When Curt brought him outside again and handed the leash back to Orville, he said, 'There's something going on, he feels it and so do I. But it's not like before.' He saw Sandy and repeated it: not like before.
'No,' Sandy said, then nodded at Mister D. 'At least he's not howling.'
'Not yet,' Orville said. 'Come on, D, let's go back in the barracks. You did good. I'll give you a Bonz.' What Orvie gave Curt was a final reproachful look. Mister Dillon trotted neatly at Trooper Garrett's right knee, no longer needing the leash to keep him at heel.

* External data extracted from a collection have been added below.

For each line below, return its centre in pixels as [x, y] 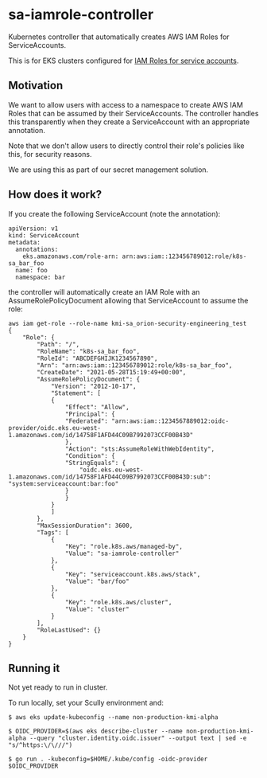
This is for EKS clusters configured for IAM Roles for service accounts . [124, 61]
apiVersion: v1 [33, 229]
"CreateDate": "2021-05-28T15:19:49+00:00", [112, 372]
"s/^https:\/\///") [41, 745]
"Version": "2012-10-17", [93, 386]
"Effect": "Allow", [97, 407]
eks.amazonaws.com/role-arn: [71, 256]
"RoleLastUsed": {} [69, 630]
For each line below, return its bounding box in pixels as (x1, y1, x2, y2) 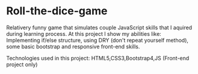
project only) (6, 61, 38, 68)
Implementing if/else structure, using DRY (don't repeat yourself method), (6, 36, 188, 44)
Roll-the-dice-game (6, 4, 108, 18)
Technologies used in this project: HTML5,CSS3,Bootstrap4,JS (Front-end (6, 54, 190, 61)
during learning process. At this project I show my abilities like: (6, 30, 161, 37)
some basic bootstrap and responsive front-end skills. (6, 43, 140, 50)
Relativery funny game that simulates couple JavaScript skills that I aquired (6, 24, 193, 31)
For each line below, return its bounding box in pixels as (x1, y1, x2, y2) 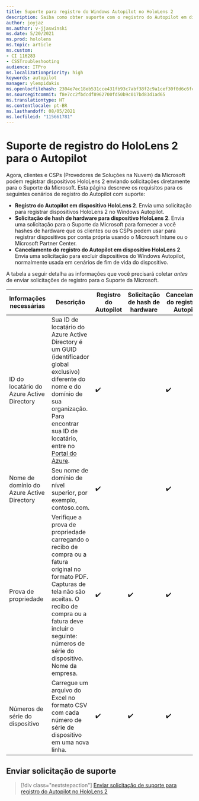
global (51, 360, 69, 368)
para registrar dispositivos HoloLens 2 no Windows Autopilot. (14, 209, 165, 216)
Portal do (51, 449, 77, 458)
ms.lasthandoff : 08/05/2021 (6, 108, 76, 114)
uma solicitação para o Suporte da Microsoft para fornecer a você (14, 221, 176, 228)
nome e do (51, 383, 82, 391)
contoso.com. (51, 503, 90, 512)
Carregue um (51, 679, 88, 687)
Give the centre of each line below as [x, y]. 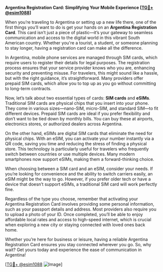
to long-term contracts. [28, 88]
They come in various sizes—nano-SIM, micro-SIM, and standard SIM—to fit [82, 108]
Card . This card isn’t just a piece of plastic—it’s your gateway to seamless [79, 32]
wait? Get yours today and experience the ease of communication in [73, 250]
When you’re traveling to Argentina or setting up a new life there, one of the [81, 22]
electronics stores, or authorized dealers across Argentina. [64, 124]
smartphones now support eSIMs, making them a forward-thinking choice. [80, 159]
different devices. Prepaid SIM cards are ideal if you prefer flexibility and [78, 114]
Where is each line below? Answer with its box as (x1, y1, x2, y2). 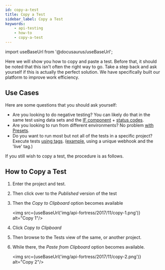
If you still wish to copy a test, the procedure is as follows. (5, 153, 124, 159)
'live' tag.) (12, 143, 33, 149)
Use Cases (5, 89, 39, 97)
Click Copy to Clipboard (12, 225, 62, 231)
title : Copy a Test (5, 12, 46, 17)
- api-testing (14, 26, 43, 31)
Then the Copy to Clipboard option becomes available (12, 200, 123, 206)
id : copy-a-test (5, 7, 39, 12)
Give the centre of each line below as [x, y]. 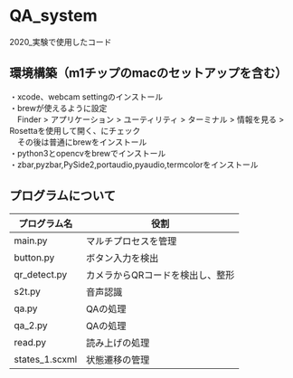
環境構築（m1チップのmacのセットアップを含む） [148, 73]
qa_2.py [31, 325]
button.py [34, 257]
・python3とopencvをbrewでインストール [88, 153]
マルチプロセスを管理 [131, 241]
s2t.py [27, 291]
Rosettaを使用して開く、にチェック [75, 130]
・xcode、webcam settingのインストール [86, 97]
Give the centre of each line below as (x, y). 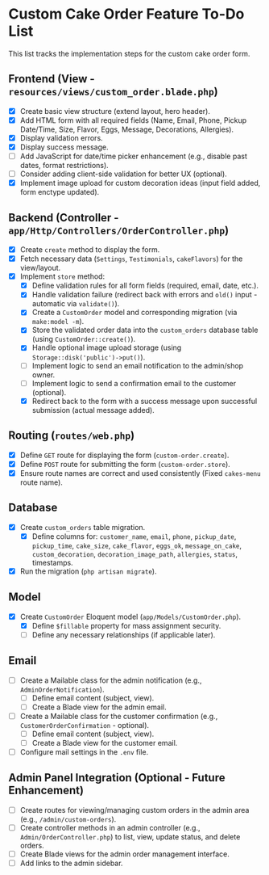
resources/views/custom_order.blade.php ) (114, 92)
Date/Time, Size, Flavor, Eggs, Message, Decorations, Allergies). (127, 129)
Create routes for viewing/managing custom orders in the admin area (134, 810)
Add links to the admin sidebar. (71, 863)
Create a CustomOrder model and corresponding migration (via (134, 313)
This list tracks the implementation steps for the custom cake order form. (129, 53)
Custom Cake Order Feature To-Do (126, 14)
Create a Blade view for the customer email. (105, 742)
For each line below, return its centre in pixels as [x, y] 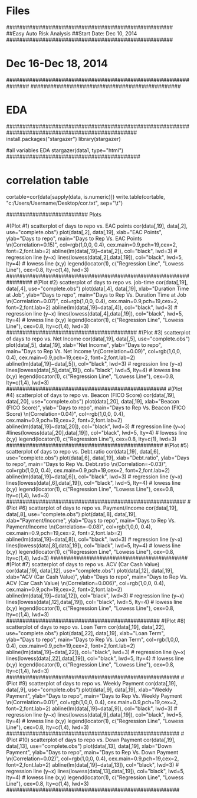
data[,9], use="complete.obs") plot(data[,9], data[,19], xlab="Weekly [89, 689]
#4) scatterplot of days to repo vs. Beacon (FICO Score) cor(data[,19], [91, 395]
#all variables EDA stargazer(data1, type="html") [65, 150]
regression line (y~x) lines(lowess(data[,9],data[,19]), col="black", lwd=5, [95, 714]
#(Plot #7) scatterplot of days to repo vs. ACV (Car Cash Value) [83, 564]
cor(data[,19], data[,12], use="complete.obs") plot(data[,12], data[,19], [90, 570]
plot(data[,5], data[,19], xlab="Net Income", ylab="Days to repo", [84, 345]
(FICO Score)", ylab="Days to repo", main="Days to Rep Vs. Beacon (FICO [96, 408]
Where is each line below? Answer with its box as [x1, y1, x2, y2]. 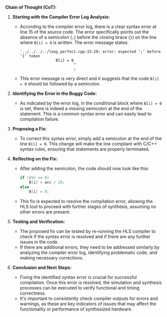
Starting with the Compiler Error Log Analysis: [12, 14, 110, 19]
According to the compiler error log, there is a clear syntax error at [19, 23, 157, 29]
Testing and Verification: [12, 218, 65, 224]
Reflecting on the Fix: [12, 156, 58, 161]
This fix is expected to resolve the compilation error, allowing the [19, 198, 153, 204]
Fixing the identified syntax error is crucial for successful [19, 274, 137, 280]
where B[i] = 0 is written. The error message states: [19, 39, 129, 45]
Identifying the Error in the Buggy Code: [12, 90, 97, 96]
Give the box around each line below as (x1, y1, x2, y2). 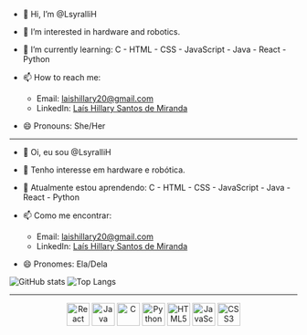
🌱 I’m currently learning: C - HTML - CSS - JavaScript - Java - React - (22, 44, 287, 55)
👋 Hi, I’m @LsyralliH (22, 9, 98, 19)
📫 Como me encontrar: (22, 210, 112, 221)
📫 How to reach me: (22, 72, 101, 82)
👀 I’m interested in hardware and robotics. (22, 26, 181, 37)
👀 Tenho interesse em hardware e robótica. (22, 164, 185, 175)
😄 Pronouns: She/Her (22, 120, 106, 131)
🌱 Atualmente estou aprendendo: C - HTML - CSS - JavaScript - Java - (22, 183, 291, 193)
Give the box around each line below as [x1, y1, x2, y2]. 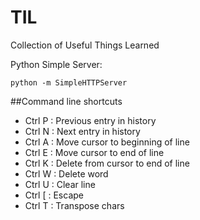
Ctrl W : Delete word [24, 167, 109, 180]
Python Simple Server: [10, 58, 103, 70]
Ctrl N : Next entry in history [24, 125, 141, 137]
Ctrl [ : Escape [24, 189, 84, 201]
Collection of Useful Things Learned [10, 39, 160, 51]
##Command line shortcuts [10, 95, 123, 107]
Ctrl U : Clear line [24, 178, 96, 190]
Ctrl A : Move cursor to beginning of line [24, 136, 190, 148]
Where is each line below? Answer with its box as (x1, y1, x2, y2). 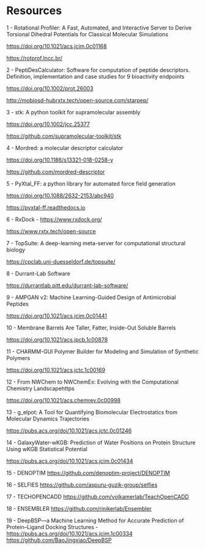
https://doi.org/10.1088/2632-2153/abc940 (6, 192, 114, 199)
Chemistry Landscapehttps (6, 385, 75, 392)
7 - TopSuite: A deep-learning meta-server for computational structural (6, 239, 185, 246)
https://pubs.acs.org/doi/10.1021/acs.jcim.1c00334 (6, 530, 133, 537)
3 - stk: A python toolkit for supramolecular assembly (6, 108, 141, 116)
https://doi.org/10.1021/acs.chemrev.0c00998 (6, 396, 121, 404)
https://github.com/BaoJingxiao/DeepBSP (6, 536, 112, 544)
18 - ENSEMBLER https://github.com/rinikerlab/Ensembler (6, 505, 152, 512)
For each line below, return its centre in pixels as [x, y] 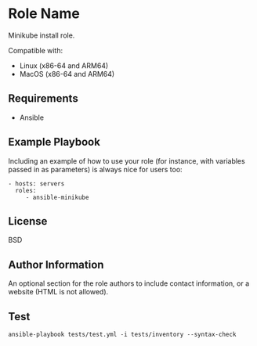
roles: [26, 190]
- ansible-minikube [57, 197]
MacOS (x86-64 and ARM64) [67, 74]
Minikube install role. [42, 35]
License [28, 221]
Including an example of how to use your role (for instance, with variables [127, 160]
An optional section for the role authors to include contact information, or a [129, 283]
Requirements [43, 99]
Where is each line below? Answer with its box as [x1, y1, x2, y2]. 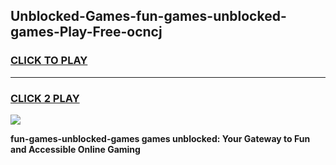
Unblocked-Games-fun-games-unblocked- [10, 8, 287, 25]
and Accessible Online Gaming [10, 143, 141, 155]
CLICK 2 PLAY [10, 91, 80, 105]
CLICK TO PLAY [10, 54, 88, 68]
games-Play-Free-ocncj [10, 24, 163, 41]
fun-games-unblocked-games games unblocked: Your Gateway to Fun [10, 132, 311, 144]
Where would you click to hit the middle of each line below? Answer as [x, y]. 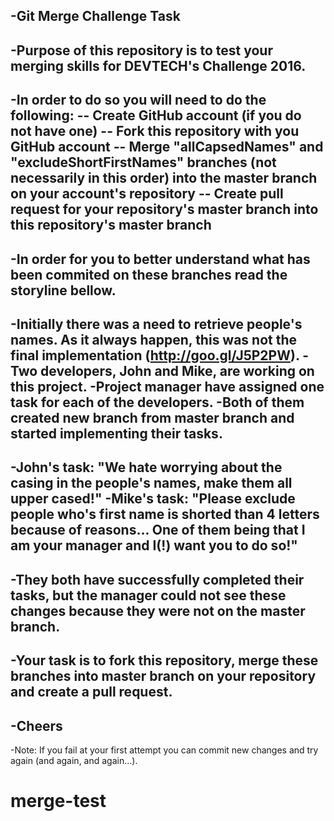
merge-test [58, 801]
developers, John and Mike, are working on [177, 370]
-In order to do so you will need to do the [138, 100]
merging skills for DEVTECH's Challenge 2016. [158, 65]
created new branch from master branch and [152, 417]
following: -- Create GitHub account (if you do [156, 115]
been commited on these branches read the [149, 274]
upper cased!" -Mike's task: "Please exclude [153, 499]
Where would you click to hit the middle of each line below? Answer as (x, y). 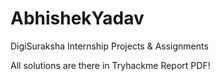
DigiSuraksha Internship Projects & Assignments (109, 46)
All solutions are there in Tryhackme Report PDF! (110, 65)
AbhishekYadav (77, 18)
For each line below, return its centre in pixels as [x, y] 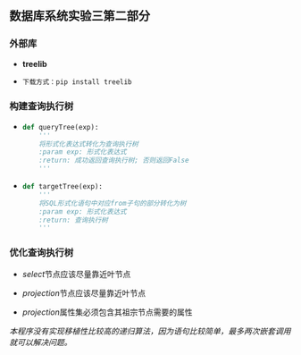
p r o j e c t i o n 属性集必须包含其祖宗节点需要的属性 [107, 312]
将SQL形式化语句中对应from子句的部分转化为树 [113, 203]
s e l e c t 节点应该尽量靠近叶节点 [76, 274]
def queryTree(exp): [60, 127]
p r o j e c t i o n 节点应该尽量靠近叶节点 [84, 292]
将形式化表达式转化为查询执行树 [88, 144]
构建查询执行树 [42, 106]
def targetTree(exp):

At four-twenty or so, the TV upstairs in the common room suddenly went goofy. By four-forty, the temperature in Shed B had dropped to forty-nine degrees. At four-fifty, Curtis Wilcox shouted: 'It's starting! I hear it!'
Sandy had been inside to check on dispatch (and what a snafu it was by then, nothing but one big balls-to-the-wall roar of static), and when Curt yelled he was returning across the parking lot, where there were now so many personals you would have thought it was the Police Benefit Rummage Sale or the Muscular Dystrophy Kids' Carnival they put on each July. Sandy broke into a run, cutting through the knot of spectators craning to look in through the side door, which was still, unbelievably, standing wide open. And Curt was there, standing in it. Waves of cold were rolling out, but he seemed not to feel them. His eyes were huge, and when he turned to Sandy he was like a man dreaming. 'Do you see it? Sandy, do you see it?'
Of course he did: a waxing violet glow that was spilling out of the car's windows and seeping up through the crack which outlined the trunk-lid and went spilling down the Buick's sides like some thin radioactive fluid. Inside the car Sandy could clearly see the shapes of the seats and the oversized steering wheel. They were outlines, silhouettes. The rest of the cabin was swallowed in a cold purple glare, brighter than any furnace. The hum was loud and getting louder. It made Sandy's skull ache, made his ears almost wish they were deaf. Not that being deaf would do any good, because you seemed to hear that sound not just with your ears but with your whole body.